(Stored data)
════════════════
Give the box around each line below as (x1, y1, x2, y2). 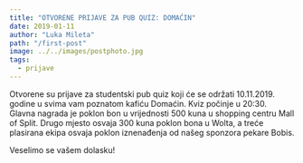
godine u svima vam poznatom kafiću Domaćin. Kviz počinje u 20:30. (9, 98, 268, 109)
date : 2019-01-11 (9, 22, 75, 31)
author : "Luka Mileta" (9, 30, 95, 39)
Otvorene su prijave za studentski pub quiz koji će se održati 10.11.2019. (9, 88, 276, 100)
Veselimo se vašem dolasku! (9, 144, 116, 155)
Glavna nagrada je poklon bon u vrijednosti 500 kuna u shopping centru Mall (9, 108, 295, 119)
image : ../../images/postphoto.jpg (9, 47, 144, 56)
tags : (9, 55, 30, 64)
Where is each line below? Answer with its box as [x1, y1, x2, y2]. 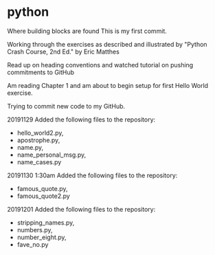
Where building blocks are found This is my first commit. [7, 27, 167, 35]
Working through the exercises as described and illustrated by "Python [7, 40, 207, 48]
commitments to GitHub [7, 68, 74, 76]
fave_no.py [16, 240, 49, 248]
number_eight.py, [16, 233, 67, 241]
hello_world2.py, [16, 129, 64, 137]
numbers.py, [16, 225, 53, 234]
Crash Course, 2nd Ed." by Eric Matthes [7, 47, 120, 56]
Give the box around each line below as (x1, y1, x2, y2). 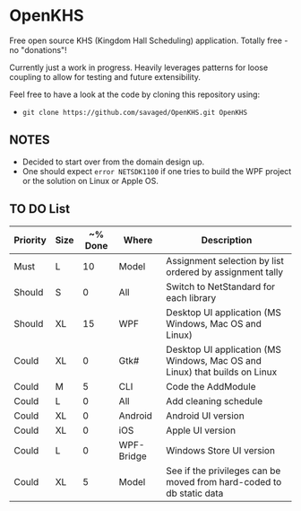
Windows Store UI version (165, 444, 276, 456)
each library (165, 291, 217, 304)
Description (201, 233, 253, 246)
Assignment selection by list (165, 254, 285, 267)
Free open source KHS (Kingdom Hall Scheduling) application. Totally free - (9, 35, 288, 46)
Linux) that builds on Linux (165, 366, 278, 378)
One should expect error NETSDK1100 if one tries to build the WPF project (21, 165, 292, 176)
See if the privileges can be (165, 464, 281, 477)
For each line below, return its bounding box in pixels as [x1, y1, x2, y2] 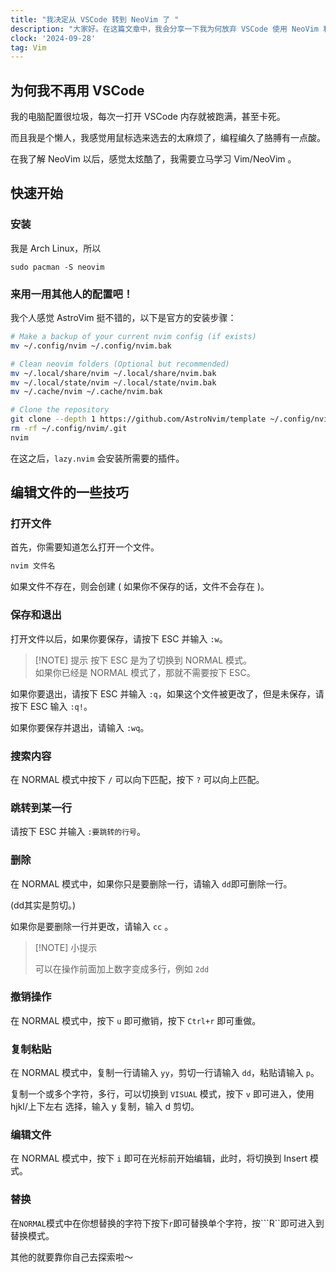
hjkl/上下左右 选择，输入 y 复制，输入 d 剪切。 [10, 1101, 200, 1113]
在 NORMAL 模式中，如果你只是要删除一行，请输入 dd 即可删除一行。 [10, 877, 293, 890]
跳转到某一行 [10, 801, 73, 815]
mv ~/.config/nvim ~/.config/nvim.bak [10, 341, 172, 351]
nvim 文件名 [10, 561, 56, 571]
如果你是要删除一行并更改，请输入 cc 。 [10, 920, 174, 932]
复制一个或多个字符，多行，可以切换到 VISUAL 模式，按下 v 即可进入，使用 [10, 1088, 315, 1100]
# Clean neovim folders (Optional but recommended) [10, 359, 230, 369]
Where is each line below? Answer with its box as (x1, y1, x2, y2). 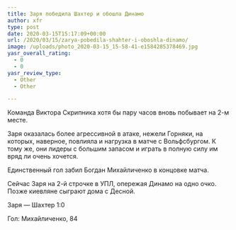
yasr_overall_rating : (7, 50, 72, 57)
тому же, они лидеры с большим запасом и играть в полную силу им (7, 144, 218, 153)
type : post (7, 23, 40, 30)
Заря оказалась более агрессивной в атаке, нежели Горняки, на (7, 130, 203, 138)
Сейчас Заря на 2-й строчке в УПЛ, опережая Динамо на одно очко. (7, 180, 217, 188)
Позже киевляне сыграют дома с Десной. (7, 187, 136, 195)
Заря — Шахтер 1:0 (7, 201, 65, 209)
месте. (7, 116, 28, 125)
════════════════
Please give all of the data again, exact and free of pictures.

**Answer space**
Give the box around each line below as (x1, y1, x2, y2). 
godine u svima vam poznatom kafiću Domaćin. Kviz počinje u 20:30. (9, 98, 268, 109)
date : 2019-01-11 (9, 22, 75, 31)
author : "Luka Mileta" (9, 30, 95, 39)
Otvorene su prijave za studentski pub quiz koji će se održati 10.11.2019. (9, 88, 276, 100)
Veselimo se vašem dolasku! (9, 144, 116, 155)
Glavna nagrada je poklon bon u vrijednosti 500 kuna u shopping centru Mall (9, 108, 295, 119)
image : ../../images/postphoto.jpg (9, 47, 144, 56)
tags : (9, 55, 30, 64)
Where is each line below? Answer with its box as [x1, y1, x2, y2]. 
Where building blocks are found This is my first commit. [7, 27, 167, 35]
Working through the exercises as described and illustrated by "Python [7, 40, 207, 48]
commitments to GitHub [7, 68, 74, 76]
fave_no.py [16, 240, 49, 248]
number_eight.py, [16, 233, 67, 241]
hello_world2.py, [16, 129, 64, 137]
numbers.py, [16, 225, 53, 234]
Crash Course, 2nd Ed." by Eric Matthes [7, 47, 120, 56]
Give the box around each line below as (x1, y1, x2, y2). 
Windows Store UI version (165, 444, 276, 456)
each library (165, 291, 217, 304)
Description (201, 233, 253, 246)
Assignment selection by list (165, 254, 285, 267)
Free open source KHS (Kingdom Hall Scheduling) application. Totally free - (9, 35, 288, 46)
Linux) that builds on Linux (165, 366, 278, 378)
One should expect error NETSDK1100 if one tries to build the WPF project (21, 165, 292, 176)
See if the privileges can be (165, 464, 281, 477)
For each line below, return its bounding box in pixels as [x1, y1, x2, y2] 
hjkl/上下左右 选择，输入 y 复制，输入 d 剪切。 [10, 1101, 200, 1113]
在 NORMAL 模式中，如果你只是要删除一行，请输入 dd 即可删除一行。 [10, 877, 293, 890]
跳转到某一行 [10, 801, 73, 815]
mv ~/.config/nvim ~/.config/nvim.bak [10, 341, 172, 351]
nvim 文件名 [10, 561, 56, 571]
如果你是要删除一行并更改，请输入 cc 。 [10, 920, 174, 932]
复制一个或多个字符，多行，可以切换到 VISUAL 模式，按下 v 即可进入，使用 [10, 1088, 315, 1100]
# Clean neovim folders (Optional but recommended) [10, 359, 230, 369]
Where is each line below? Answer with its box as (x1, y1, x2, y2). 
yasr_overall_rating : (7, 50, 72, 57)
тому же, они лидеры с большим запасом и играть в полную силу им (7, 144, 218, 153)
type : post (7, 23, 40, 30)
Заря оказалась более агрессивной в атаке, нежели Горняки, на (7, 130, 203, 138)
Сейчас Заря на 2-й строчке в УПЛ, опережая Динамо на одно очко. (7, 180, 217, 188)
Позже киевляне сыграют дома с Десной. (7, 187, 136, 195)
Заря — Шахтер 1:0 (7, 201, 65, 209)
месте. (7, 116, 28, 125)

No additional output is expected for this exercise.